Gone are the days of simply choosing between term and whole life. There are no fewer than four major categories
with many variations and combinations of each:
Term Insurance
This type of insurance provides pure death protection, for a specified period of time, for a
specific premium. It has no cash value and is initially less expensive than other policies for the
same amount of protection.
Some types of term coverage remain level with increasing premium.
Others have a level premium with gradually decreasing benefits.
Term insurance may be purchased in a separate policy or as a rider (supplement) to one of the
other forms of policies - frequently at a discount.
Whole life
This type of insurance provides protection that can be kept for as long as you live. Premiums are
fixed. As the policy ages, its "cash value" increases on a tax-deferred basis. If you cancel your
policy, you receive the cash value that has accumulated.
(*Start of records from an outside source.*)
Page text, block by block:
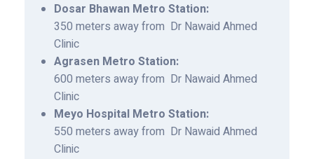
Dosar Bhawan Metro Station:
350 meters away from Dr Nawaid Ahmed
Clinic
Agrasen Metro Station:
600 meters away from Dr Nawaid Ahmed
Clinic
Meyo Hospital Metro Station:
550 meters away from Dr Nawaid Ahmed
Clinic
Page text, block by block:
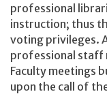
professional
instruction; thus
voting privileges.
professional staff
Faculty meetings
upon the call of
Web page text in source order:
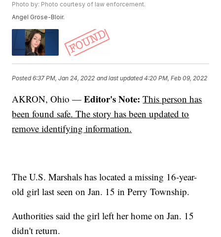
Photo by: Photo courtesy of law enforcement.
Angel Grose-Bloir.
Posted6:37 PM, Jan 24, 2022 and last updated 4:20 PM, Feb 09, 2022
AKRON, Ohio —Editor's Note:This person has
been found safe. The story has been updated to
remove identifying information.
The U.S. Marshals has located a missing 16-year-
old girl last seen on Jan. 15 in Perry Township.
Authorities said the girl left her home on Jan. 15
didn't return.
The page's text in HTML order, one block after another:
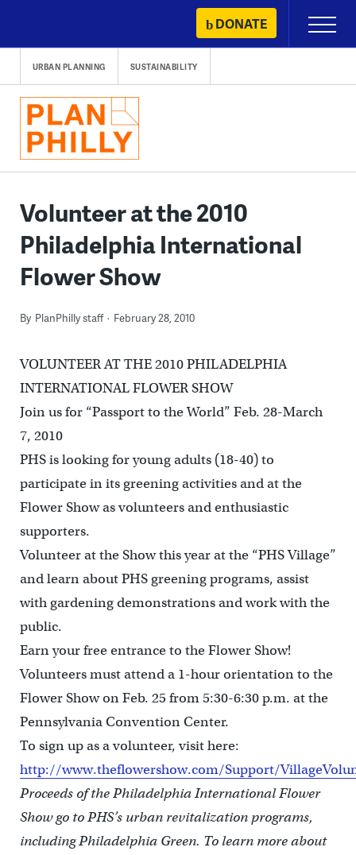
content
DONATE
Primary
Menu
URBAN PLANNING SUSTAINABILITY
Volunteer at the 2010
Philadelphia International
Flower Show
By PlanPhilly staff February 28, 2010
VOLUNTEER AT THE 2010 PHILADELPHIA
INTERNATIONAL FLOWER SHOW
Join us for “Passport to the World” Feb. 28-March
7, 2010
PHS is looking for young adults (18-40) to
participate in its greening activities and at the
Flower Show as volunteers and enthusiastic
supporters.
Volunteer at the Show this year at the “PHS Village”
and learn about PHS greening programs, assist
with gardening demonstrations and work with the
public.
Earn your free entrance to the Flower Show!
Volunteers must attend a 1-hour orientation to the
Flower Show on Feb. 25 from 5:30-6:30 p.m. at the
Pennsylvania Convention Center.
To sign up as a volunteer, visit here:
http://www.theflowershow.com/Support/
Proceeds of the Philadelphia International Flower
Show go to PHS’s urban revitalization programs,
including Philadelphia Green. To learn more about
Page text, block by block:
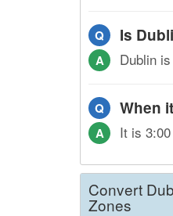
Q Is
A Dublin
Q When
A It is
Convert
Zones
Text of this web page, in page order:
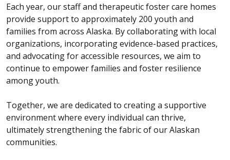
Each year, our staff and therapeutic foster care homes
provide support to approximately 200 youth and
families from across Alaska. By collaborating with local
organizations, incorporating evidence-based practices,
and advocating for accessible resources, we aim to
continue to empower families and foster resilience
among youth.
Together, we are dedicated to creating a supportive
environment where every individual can thrive,
ultimately strengthening the fabric of our Alaskan
communities.
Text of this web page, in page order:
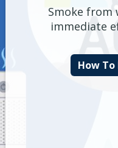
Smoke from
immediate
How
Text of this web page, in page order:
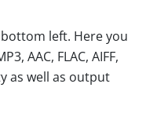
left. Here you
AAC, FLAC, AIFF,
as well as output
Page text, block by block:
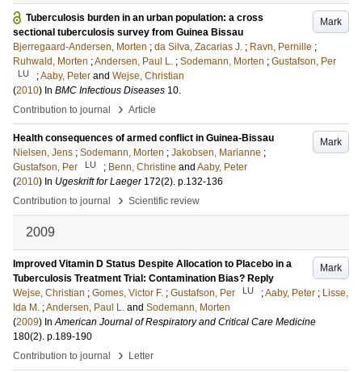
Mark
Tuberculosis burden in an urban population: a cross
sectional tuberculosis survey from Guinea Bissau
Bjerregaard-Andersen, Morten ; da Silva, Zacarias J. ; Ravn, Pernille ;
Ruhwald, Morten ;Andersen, Paul L. ; Sodemann, Morten ; Gustafson, Per
LU ;Aaby, Peter and Wejse, Christian
(2010) In BMC Infectious Diseases 10.
Contribution to journal
› Article
Mark
Health consequences of armed conflict in Guinea-Bissau
Nielsen, Jens ; Sodemann, Morten ; Jakobsen, Marianne ;
Gustafson, Per
LU ; Benn, Christine and Aaby, Peter
(2010) In Ugeskrift for Laeger 172(2). p.132-136
Contribution to journal
› Scientific review
2009
Mark
Improved Vitamin D Status Despite Allocation to Placebo in a
Tuberculosis Treatment Trial: Contamination Bias? Reply
Wejse, Christian ; Gomes, Victor F. ; Gustafson, Per LU ;Aaby, Peter ; Lisse,
Ida M. ;Andersen, Paul L. and Sodemann, Morten
(2009) InAmerican Journal of Respiratory and Critical Care Medicine
180(2). p.189-190
Contribution to journal
› Letter

While you continue to own the policy,
you can borrow against the cash value at a favorable rate.
Universal life
This type of insurance adds savings flexibility to the whole life concept of permanent protection.
In general, a policyholder must pay a certain minimum premium (for death protection) but can
increase the premium, almost at will, in order to increase the savings aspect of the policy. The
cash value will increase based on current interest rates and the amount of premium going
toward the savings or investment portion.
Variable life
This type of insurance combines flexible investment opportunities with insurance protection.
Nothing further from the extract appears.